Maximilian Maria Kolbe  (born Raymund Kolbe; ; 1894–1941) was a Polish Catholic priest and Conventual Franciscan friar who volunteered to die in place of a man named Franciszek Gajowniczek in the German death camp of Auschwitz, located in German-occupied Poland during World War II. He had been active in promoting the veneration of the Immaculate Virgin Mary, founding and supervising the monastery of Niepokalanów near Warsaw, operating an amateur-radio station (SP3RN), and founding or running several other organizations and publications.
 
On 10 October 1982, Pope John Paul II canonized Kolbe and declared him a martyr of charity. The Catholic Church venerates him as the patron saint of amateur radio operators, drug addicts, political prisoners, families, journalists, and prisoners. John Paul II declared him "the patron of our difficult century". His feast day is 14 August, the day of his death.
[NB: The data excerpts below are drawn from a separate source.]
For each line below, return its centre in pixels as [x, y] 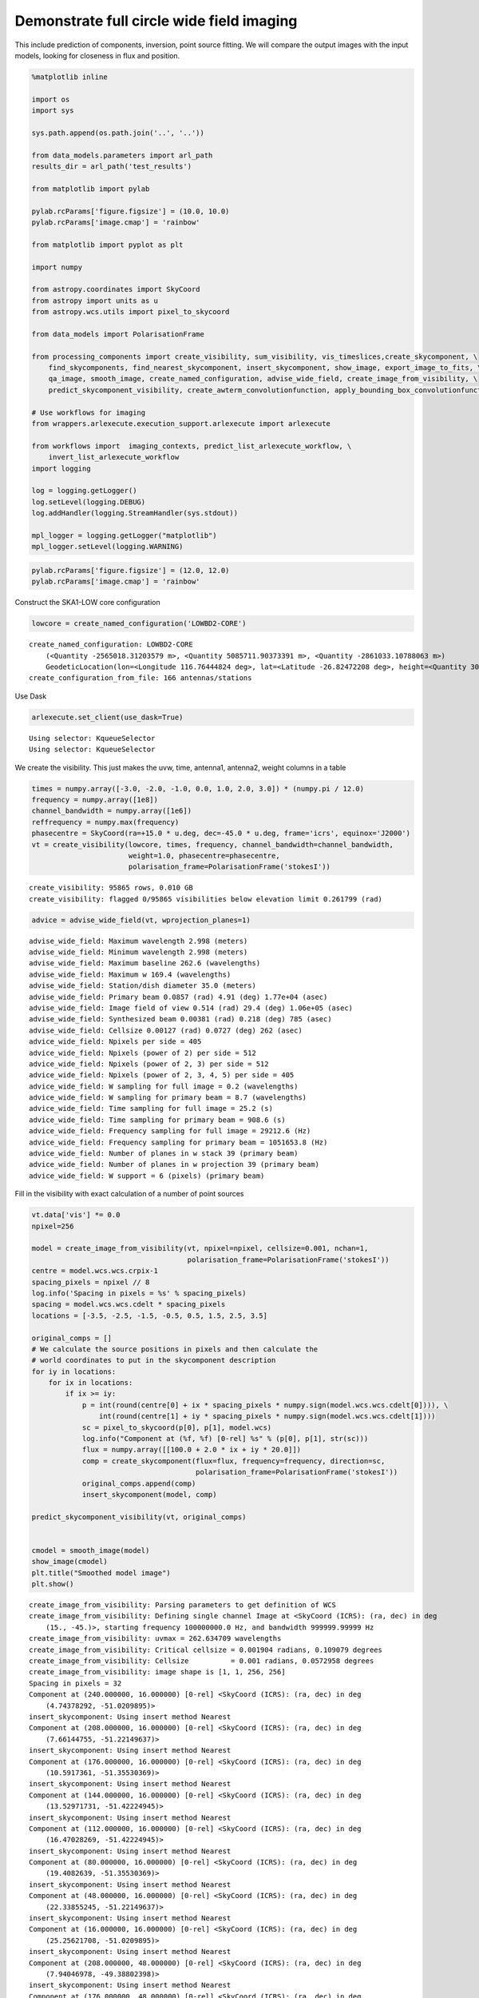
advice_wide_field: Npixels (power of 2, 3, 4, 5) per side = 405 [162, 1075]
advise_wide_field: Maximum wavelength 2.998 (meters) [139, 941]
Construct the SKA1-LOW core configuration [87, 603]
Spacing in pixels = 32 [75, 1683]
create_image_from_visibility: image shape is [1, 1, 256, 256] [158, 1672]
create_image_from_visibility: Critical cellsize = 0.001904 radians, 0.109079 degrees [206, 1650]
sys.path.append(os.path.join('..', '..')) [118, 133]
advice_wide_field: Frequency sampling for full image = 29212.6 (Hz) [170, 1131]
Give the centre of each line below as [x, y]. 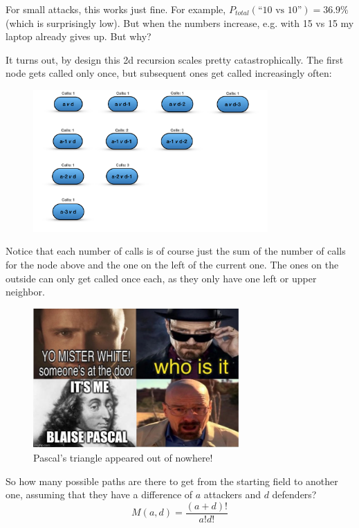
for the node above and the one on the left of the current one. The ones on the [172, 265]
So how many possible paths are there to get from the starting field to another [172, 481]
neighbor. [25, 292]
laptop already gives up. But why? [79, 36]
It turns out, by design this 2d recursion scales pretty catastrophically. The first [175, 59]
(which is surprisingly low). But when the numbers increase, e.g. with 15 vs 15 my [180, 22]
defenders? [294, 494]
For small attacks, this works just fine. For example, [116, 9]
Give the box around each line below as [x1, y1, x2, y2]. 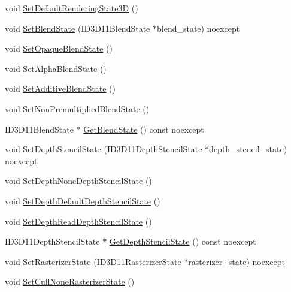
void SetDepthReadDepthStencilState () [5, 215, 152, 227]
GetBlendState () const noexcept [83, 122, 204, 135]
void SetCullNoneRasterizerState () [5, 275, 135, 288]
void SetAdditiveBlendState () [5, 82, 116, 95]
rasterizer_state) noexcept [188, 255, 286, 267]
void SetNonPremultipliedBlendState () [5, 102, 150, 115]
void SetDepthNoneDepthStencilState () [5, 174, 152, 187]
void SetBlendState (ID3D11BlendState [5, 22, 150, 34]
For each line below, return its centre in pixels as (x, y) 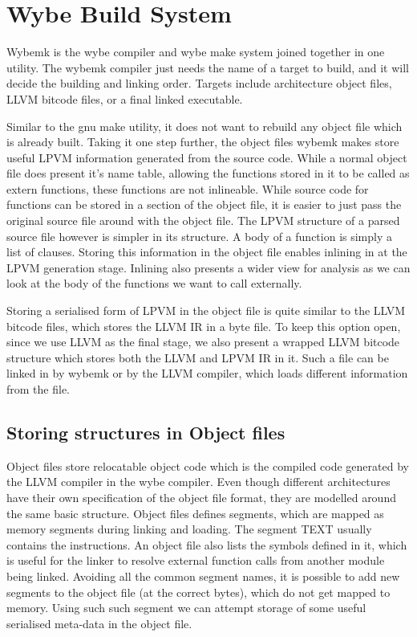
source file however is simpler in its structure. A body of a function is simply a (199, 236)
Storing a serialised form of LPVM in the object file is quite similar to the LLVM (206, 310)
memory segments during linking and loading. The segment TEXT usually (189, 529)
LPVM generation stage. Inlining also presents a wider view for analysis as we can (208, 267)
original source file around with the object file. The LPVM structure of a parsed (203, 220)
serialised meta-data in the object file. (99, 623)
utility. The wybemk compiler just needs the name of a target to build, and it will (208, 67)
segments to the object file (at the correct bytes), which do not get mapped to (198, 592)
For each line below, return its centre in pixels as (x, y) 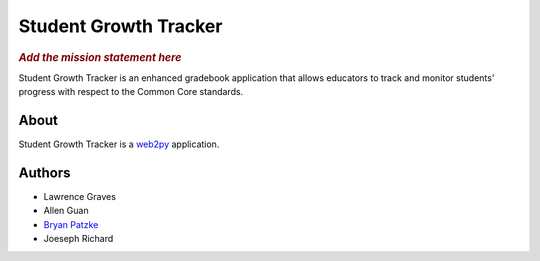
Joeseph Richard (78, 239)
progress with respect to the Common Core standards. (131, 92)
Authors (44, 172)
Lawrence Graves (80, 197)
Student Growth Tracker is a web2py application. (119, 144)
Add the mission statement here (100, 57)
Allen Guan (66, 211)
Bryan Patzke (71, 224)
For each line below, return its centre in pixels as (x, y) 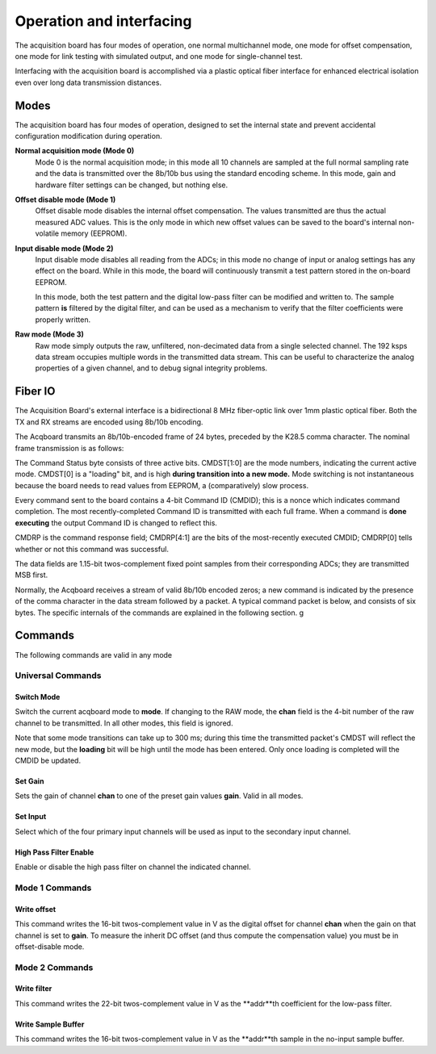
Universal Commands (58, 675)
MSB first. (31, 575)
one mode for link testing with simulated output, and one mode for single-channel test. (159, 56)
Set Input (31, 817)
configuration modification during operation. (88, 136)
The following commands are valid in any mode (94, 655)
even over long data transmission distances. (88, 82)
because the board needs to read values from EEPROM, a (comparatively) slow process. (162, 485)
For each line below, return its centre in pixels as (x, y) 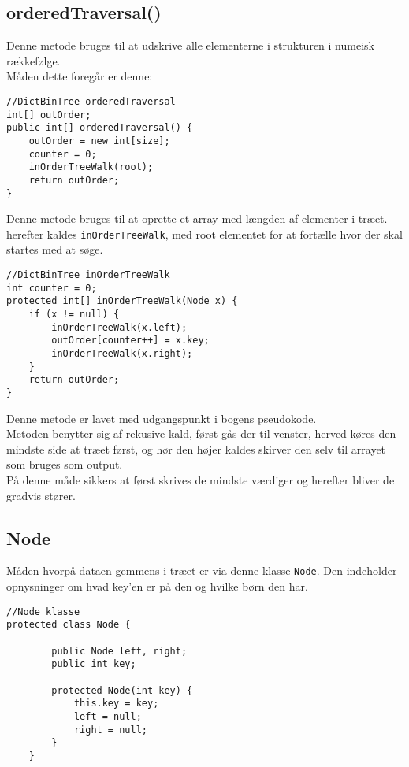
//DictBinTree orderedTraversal (91, 101)
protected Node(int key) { (122, 690)
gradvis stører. (41, 495)
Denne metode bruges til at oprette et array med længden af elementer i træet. (197, 219)
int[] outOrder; (49, 115)
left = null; (108, 716)
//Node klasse (43, 611)
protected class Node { (69, 625)
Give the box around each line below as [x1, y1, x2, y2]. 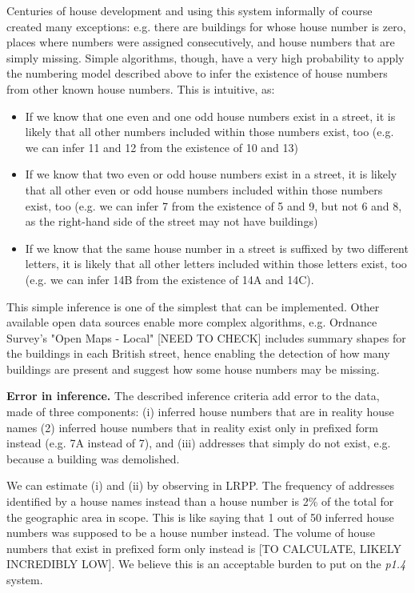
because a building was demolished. [6, 450, 180, 467]
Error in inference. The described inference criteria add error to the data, [6, 387, 380, 404]
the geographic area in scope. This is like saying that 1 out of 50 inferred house [6, 508, 394, 525]
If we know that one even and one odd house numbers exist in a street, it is [25, 107, 396, 124]
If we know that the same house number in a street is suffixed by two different [25, 239, 409, 256]
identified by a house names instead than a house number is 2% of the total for [6, 493, 394, 510]
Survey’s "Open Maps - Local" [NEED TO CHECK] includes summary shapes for [6, 329, 406, 346]
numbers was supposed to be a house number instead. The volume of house [6, 524, 376, 541]
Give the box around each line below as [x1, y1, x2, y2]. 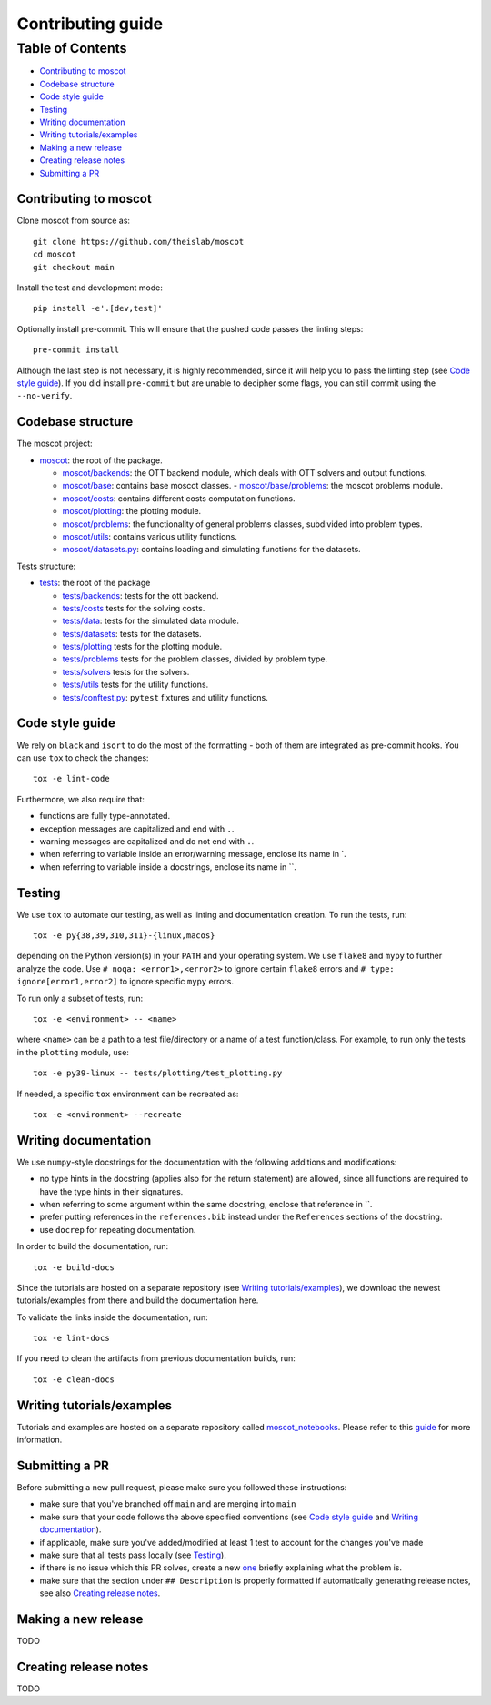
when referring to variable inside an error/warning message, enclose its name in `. [39, 849, 347, 860]
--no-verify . [16, 390, 73, 401]
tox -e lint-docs [33, 1333, 110, 1344]
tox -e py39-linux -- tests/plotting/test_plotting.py [33, 1068, 283, 1078]
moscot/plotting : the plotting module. [62, 506, 202, 517]
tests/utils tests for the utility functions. [62, 679, 209, 691]
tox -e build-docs [33, 1262, 115, 1273]
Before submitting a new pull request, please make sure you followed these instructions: [16, 1482, 347, 1493]
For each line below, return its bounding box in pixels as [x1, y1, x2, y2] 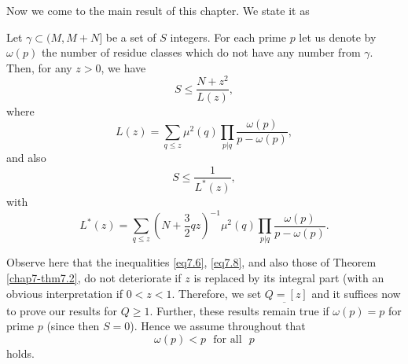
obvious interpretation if [6, 285, 123, 301]
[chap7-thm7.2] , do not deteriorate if [6, 269, 182, 285]
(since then [46, 318, 100, 334]
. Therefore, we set [171, 285, 262, 301]
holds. [6, 344, 35, 361]
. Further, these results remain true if [149, 302, 329, 318]
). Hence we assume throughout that [130, 318, 306, 334]
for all [213, 333, 242, 345]
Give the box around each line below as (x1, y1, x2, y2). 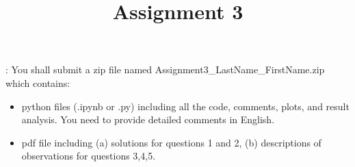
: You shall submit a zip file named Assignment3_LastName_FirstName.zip (5, 62, 325, 77)
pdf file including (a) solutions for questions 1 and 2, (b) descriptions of (21, 135, 321, 149)
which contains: (5, 75, 70, 90)
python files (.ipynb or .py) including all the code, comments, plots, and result (21, 99, 350, 113)
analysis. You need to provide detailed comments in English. (21, 112, 275, 127)
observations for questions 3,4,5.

Due to Kolbe's efforts to promote consecration and entrustment to Mary, he is known as the Apostle of Consecration to Mary.

Early life
Raymund Kolbe was born on 8 January 1894 in Zduńska Wola, in the Kingdom of Poland, which was then part of the Russian Empire. He was the second son of weaver Julius Kolbe and midwife Maria Dąbrowska. His father was an ethnic German, and his mother was Polish. He had four brothers. Shortly after his birth, his family moved to Pabianice.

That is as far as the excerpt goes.